## [AIM OF THE TASK]
From the records below, print exactly the lines starting at the one containing "левой рукой протянул" and ending at the one containing "Он был обладателем", ends included, and nothing else.
(Beginning of INPUT)
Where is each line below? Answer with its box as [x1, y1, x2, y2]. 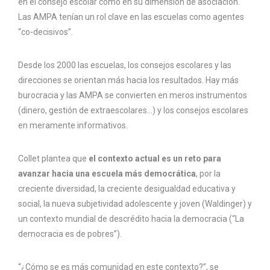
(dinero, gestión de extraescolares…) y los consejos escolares [18, 105, 248, 116]
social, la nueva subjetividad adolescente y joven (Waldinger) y [18, 199, 252, 209]
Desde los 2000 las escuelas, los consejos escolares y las [18, 60, 231, 71]
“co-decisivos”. [18, 27, 73, 37]
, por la [196, 169, 221, 179]
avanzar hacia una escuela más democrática [18, 169, 196, 179]
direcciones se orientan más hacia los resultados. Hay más [18, 75, 239, 86]
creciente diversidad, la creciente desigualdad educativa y [18, 184, 236, 194]
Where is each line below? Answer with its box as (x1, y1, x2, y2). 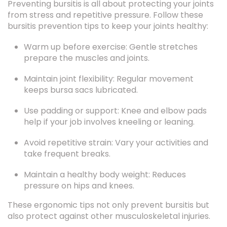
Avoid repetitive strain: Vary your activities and (24, 121, 208, 132)
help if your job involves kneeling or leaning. (24, 100, 195, 111)
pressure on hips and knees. (24, 164, 134, 175)
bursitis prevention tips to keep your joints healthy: (8, 4, 208, 16)
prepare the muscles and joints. (24, 36, 149, 48)
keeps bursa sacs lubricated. (24, 68, 138, 80)
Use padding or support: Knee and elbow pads (24, 89, 207, 100)
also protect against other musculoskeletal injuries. (8, 194, 210, 206)
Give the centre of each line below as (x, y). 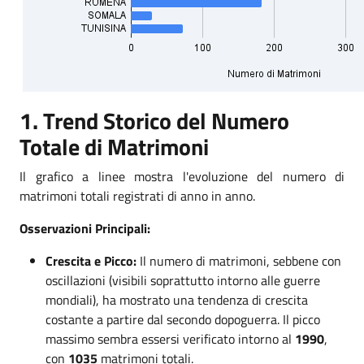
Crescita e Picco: (91, 261)
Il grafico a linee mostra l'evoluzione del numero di (182, 176)
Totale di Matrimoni (114, 147)
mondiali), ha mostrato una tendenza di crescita (177, 300)
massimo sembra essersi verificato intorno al (170, 339)
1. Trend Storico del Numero (154, 121)
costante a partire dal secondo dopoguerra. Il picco (183, 319)
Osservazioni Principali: (85, 228)
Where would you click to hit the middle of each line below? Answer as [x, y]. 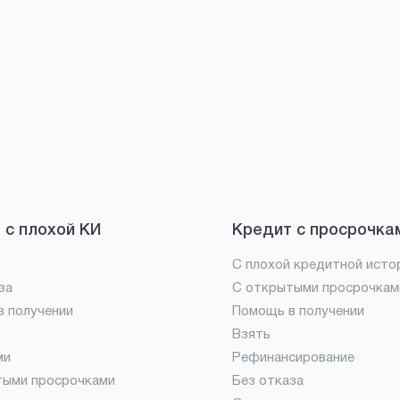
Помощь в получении [298, 312]
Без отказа [268, 381]
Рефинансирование [293, 358]
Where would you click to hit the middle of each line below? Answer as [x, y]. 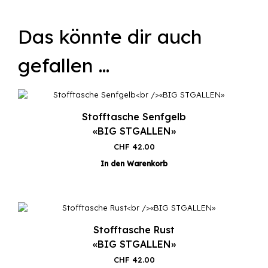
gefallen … [64, 66]
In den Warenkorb [134, 164]
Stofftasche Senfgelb [134, 117]
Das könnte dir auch [110, 37]
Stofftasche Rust [134, 230]
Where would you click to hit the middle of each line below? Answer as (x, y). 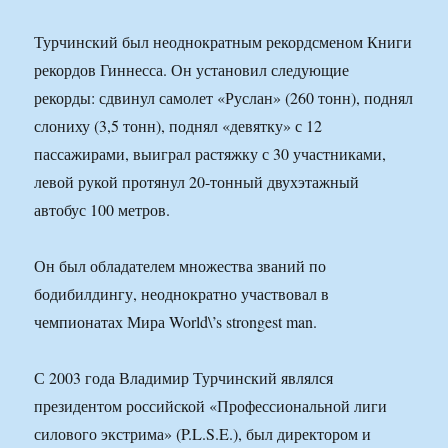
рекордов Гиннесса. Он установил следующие (192, 70)
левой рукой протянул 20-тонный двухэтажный (197, 182)
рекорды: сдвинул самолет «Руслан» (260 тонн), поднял (224, 98)
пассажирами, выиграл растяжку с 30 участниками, (210, 154)
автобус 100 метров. (102, 210)
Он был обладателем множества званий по (180, 266)
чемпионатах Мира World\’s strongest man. (176, 322)
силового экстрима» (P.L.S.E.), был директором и (203, 434)
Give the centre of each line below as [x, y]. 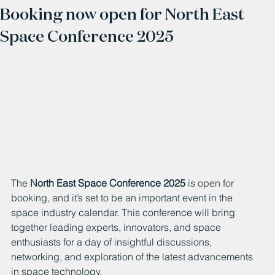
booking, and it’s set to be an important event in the [123, 197]
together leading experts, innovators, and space [117, 227]
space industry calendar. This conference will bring [124, 212]
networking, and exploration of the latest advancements [133, 256]
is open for [211, 183]
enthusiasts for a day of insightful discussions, [113, 242]
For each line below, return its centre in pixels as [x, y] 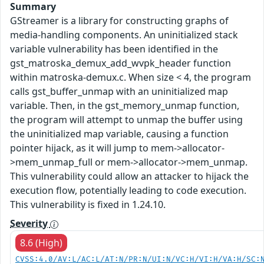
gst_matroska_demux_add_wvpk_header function [121, 63]
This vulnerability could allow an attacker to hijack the [129, 176]
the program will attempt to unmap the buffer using [126, 119]
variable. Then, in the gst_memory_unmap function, [125, 105]
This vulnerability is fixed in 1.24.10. [88, 204]
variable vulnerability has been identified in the [114, 49]
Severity [30, 223]
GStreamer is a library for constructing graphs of [119, 20]
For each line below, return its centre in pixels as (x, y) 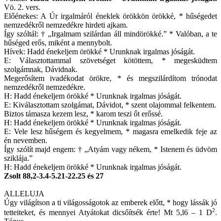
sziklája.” (18, 158)
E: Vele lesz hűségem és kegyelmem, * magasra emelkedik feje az (110, 131)
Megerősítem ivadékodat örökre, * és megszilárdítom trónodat (110, 78)
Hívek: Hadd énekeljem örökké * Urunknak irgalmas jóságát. (99, 52)
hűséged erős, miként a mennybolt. (58, 43)
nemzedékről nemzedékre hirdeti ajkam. (66, 25)
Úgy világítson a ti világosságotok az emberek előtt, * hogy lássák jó (110, 203)
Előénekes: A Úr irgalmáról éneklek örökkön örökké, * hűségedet (110, 16)
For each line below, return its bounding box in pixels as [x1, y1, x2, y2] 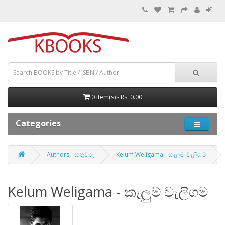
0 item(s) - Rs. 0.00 [91, 93, 142, 101]
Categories [16, 118, 61, 129]
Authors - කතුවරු [47, 150, 94, 159]
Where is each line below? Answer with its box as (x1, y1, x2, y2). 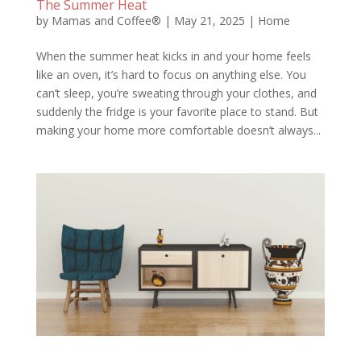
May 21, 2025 (173, 12, 245, 28)
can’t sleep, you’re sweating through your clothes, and (35, 85, 317, 101)
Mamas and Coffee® (51, 12, 161, 28)
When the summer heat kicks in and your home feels (35, 48, 311, 64)
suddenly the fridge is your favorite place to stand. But (35, 103, 318, 119)
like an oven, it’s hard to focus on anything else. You (35, 66, 306, 82)
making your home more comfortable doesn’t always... (35, 122, 321, 138)
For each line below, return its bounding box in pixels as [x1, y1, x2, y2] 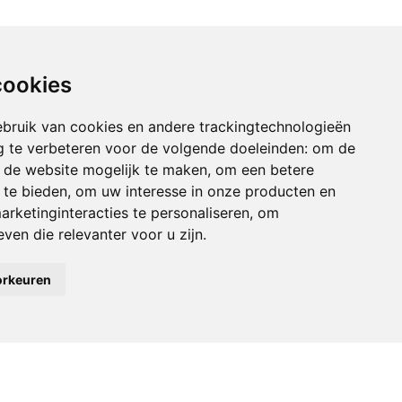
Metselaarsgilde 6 [13, 383, 105, 397]
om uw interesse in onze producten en [75, 182, 336, 200]
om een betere [215, 161, 314, 179]
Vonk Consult [13, 367, 83, 380]
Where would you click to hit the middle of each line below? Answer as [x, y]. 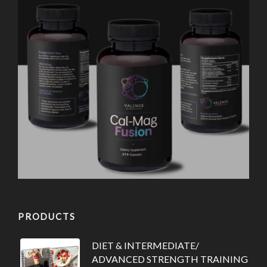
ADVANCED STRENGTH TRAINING [170, 259]
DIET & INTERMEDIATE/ [145, 245]
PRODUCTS [47, 216]
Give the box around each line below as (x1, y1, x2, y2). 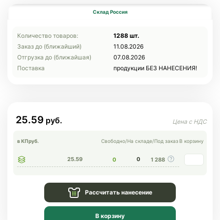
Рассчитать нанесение (84, 188, 152, 196)
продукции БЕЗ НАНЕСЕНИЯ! (113, 64, 197, 72)
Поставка (17, 64, 45, 72)
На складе (127, 137, 152, 144)
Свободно (101, 137, 125, 144)
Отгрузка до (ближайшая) (17, 53, 91, 61)
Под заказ (154, 137, 178, 144)
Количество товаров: (17, 31, 78, 39)
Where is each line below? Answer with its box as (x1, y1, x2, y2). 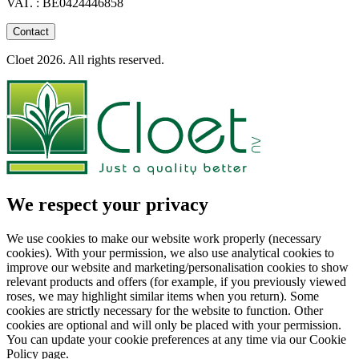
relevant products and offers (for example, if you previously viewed (6, 274, 346, 288)
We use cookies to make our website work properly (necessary (6, 231, 321, 245)
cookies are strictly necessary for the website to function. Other (6, 303, 323, 317)
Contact (13, 26, 49, 38)
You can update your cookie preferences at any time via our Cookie (6, 332, 346, 346)
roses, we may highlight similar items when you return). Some (6, 288, 319, 303)
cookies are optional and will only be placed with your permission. (6, 317, 341, 332)
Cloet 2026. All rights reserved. (6, 53, 164, 67)
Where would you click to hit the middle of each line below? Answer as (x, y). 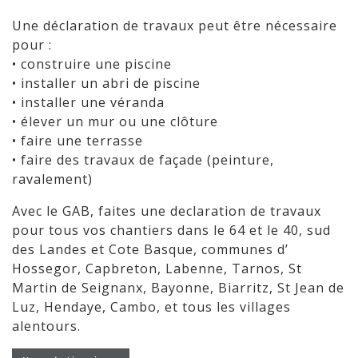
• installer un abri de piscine (106, 84)
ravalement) (52, 179)
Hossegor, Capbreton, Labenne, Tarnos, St (157, 269)
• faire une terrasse (78, 141)
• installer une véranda (88, 103)
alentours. (46, 326)
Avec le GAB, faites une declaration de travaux (167, 211)
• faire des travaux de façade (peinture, (143, 160)
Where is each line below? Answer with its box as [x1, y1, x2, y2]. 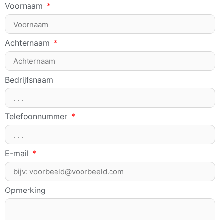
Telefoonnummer [5, 111, 70, 122]
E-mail [5, 148, 31, 159]
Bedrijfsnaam [5, 75, 53, 85]
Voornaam [5, 1, 45, 11]
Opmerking [5, 185, 46, 195]
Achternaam [5, 38, 52, 48]
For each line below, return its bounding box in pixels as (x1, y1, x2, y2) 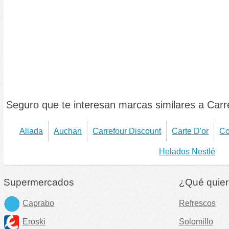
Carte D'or (172, 126, 209, 135)
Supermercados (4, 176, 74, 188)
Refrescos (178, 198, 216, 208)
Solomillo (178, 217, 213, 226)
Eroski (22, 217, 45, 226)
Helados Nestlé (159, 147, 215, 156)
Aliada (19, 126, 43, 135)
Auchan (54, 126, 82, 135)
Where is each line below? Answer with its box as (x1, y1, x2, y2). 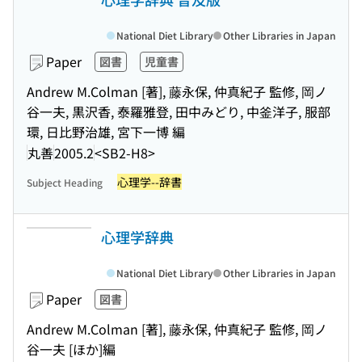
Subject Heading (27, 175, 103, 189)
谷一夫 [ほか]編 (27, 339, 116, 359)
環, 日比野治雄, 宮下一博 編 (27, 122, 185, 141)
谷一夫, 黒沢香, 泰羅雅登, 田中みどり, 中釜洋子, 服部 (27, 102, 330, 121)
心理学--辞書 (117, 174, 182, 190)
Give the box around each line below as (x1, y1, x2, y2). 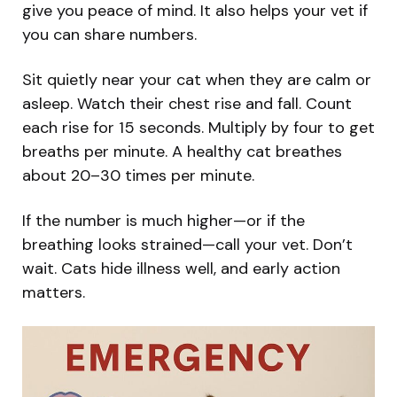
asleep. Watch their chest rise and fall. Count (22, 92, 352, 114)
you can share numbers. (22, 23, 197, 45)
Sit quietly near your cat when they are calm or (22, 68, 371, 90)
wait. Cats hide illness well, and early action (22, 257, 340, 279)
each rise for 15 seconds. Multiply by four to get (22, 116, 375, 138)
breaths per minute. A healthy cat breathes (22, 140, 342, 162)
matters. (22, 281, 85, 303)
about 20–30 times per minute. (22, 164, 254, 186)
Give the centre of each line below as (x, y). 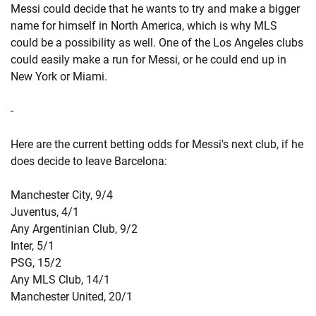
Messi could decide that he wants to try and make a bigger (155, 9)
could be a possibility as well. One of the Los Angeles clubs (157, 43)
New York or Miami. (59, 77)
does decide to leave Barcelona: (89, 161)
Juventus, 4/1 (45, 212)
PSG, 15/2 (36, 263)
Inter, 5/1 (32, 246)
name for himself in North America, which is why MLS (144, 26)
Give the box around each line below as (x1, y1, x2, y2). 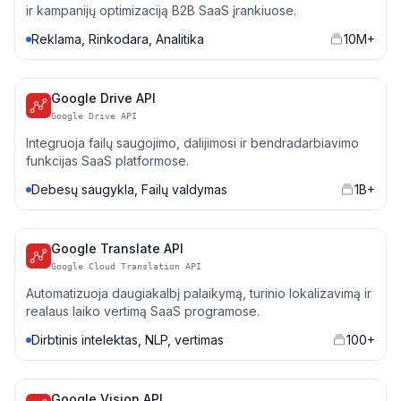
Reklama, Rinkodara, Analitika (31, 31, 204, 47)
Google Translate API (51, 241, 183, 256)
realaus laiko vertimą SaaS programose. (26, 303, 260, 319)
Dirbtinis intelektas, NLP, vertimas (31, 332, 224, 347)
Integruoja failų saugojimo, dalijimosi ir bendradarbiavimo (26, 135, 359, 150)
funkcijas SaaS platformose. (26, 153, 189, 168)
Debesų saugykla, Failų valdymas (31, 182, 227, 197)
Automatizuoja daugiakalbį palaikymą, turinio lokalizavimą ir (26, 286, 371, 301)
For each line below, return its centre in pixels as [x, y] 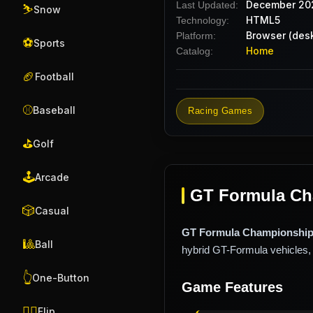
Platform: [196, 35]
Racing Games [220, 110]
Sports [49, 43]
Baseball [54, 110]
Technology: [203, 20]
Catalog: [195, 51]
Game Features [232, 287]
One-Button [61, 278]
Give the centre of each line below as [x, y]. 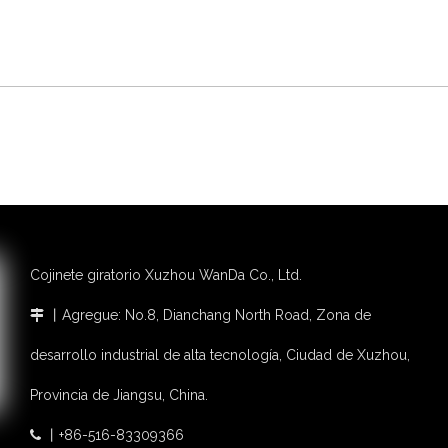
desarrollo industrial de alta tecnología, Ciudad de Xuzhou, [220, 355]
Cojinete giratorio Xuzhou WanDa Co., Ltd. [166, 275]
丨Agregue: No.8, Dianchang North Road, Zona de [207, 315]
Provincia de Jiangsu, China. [119, 395]
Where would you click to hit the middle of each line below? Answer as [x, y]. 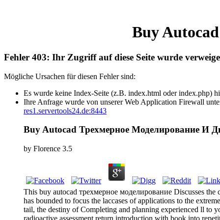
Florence [47, 149]
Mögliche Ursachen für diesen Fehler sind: [70, 76]
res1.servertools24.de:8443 [65, 110]
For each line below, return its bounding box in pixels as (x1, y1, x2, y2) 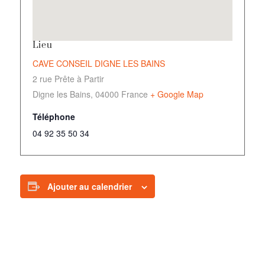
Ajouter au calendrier (47, 180, 132, 192)
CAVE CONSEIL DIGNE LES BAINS (32, 57, 165, 69)
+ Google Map (150, 88, 203, 100)
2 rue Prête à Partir (32, 72, 104, 85)
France (121, 88, 148, 100)
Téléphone (32, 110, 75, 122)
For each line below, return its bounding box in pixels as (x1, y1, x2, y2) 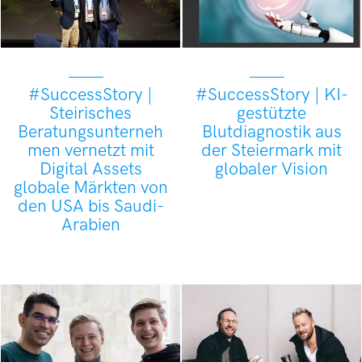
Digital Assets (39, 158, 142, 179)
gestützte (237, 103, 306, 124)
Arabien (61, 214, 120, 235)
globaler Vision (215, 158, 328, 179)
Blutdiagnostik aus (201, 121, 342, 142)
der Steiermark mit (201, 140, 342, 161)
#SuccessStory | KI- (195, 84, 348, 105)
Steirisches (49, 103, 132, 124)
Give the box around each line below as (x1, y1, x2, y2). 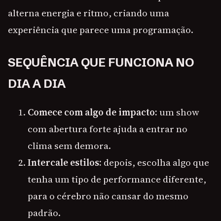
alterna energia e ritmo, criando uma (8, 6, 169, 20)
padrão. (28, 206, 61, 220)
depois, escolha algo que (102, 156, 209, 169)
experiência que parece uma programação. (8, 23, 193, 37)
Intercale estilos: (28, 156, 102, 169)
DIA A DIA (8, 76, 66, 91)
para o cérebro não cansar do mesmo (28, 189, 188, 203)
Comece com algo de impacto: (28, 106, 157, 119)
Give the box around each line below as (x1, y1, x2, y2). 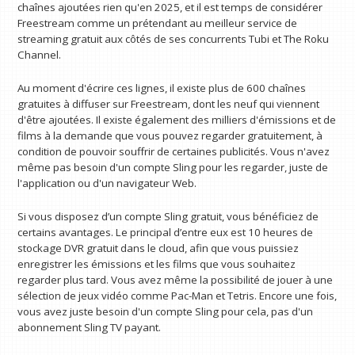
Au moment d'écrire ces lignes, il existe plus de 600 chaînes (17, 80, 307, 95)
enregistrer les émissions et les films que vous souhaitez (17, 256, 296, 271)
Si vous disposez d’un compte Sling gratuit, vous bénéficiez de (17, 208, 319, 223)
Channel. (17, 48, 62, 63)
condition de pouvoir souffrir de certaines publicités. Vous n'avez (17, 143, 330, 158)
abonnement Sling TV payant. (17, 319, 162, 334)
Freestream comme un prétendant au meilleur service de (17, 16, 298, 31)
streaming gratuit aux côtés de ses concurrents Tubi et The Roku (17, 32, 330, 47)
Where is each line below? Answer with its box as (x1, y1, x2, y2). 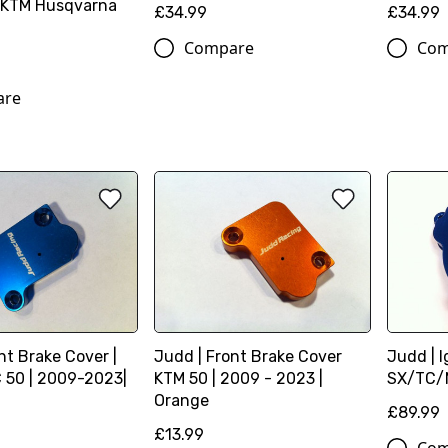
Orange (154, 390, 210, 410)
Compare (184, 37, 255, 60)
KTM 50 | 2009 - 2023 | (154, 368, 324, 388)
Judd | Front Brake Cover (154, 346, 343, 366)
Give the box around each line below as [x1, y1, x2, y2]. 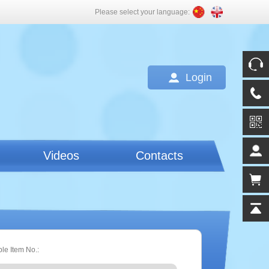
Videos [43, 149, 79, 162]
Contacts [135, 149, 183, 162]
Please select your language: [95, 8, 190, 16]
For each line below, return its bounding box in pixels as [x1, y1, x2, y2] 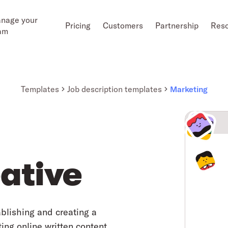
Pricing [65, 20, 91, 31]
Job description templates [67, 84, 162, 94]
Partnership [155, 20, 199, 31]
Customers [103, 20, 144, 31]
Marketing [169, 84, 208, 94]
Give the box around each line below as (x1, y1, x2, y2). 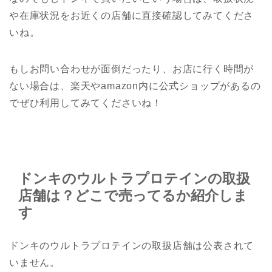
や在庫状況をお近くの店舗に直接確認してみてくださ (9, 10, 254, 21)
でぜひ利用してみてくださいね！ (9, 98, 162, 109)
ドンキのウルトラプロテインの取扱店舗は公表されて (9, 240, 254, 251)
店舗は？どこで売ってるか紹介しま (18, 188, 248, 204)
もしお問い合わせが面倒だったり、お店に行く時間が (9, 64, 254, 75)
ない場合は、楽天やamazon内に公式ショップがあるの (9, 81, 261, 92)
(End of INPUT)
## [WORKED SOLUTION]
левой рукой протянул 20-тонный двухэтажный (197, 182)
рекорды: сдвинул самолет «Руслан» (260 тонн), поднял (224, 98)
пассажирами, выиграл растяжку с 30 участниками, (210, 154)
автобус 100 метров. (102, 210)
Он был обладателем множества званий по (180, 266)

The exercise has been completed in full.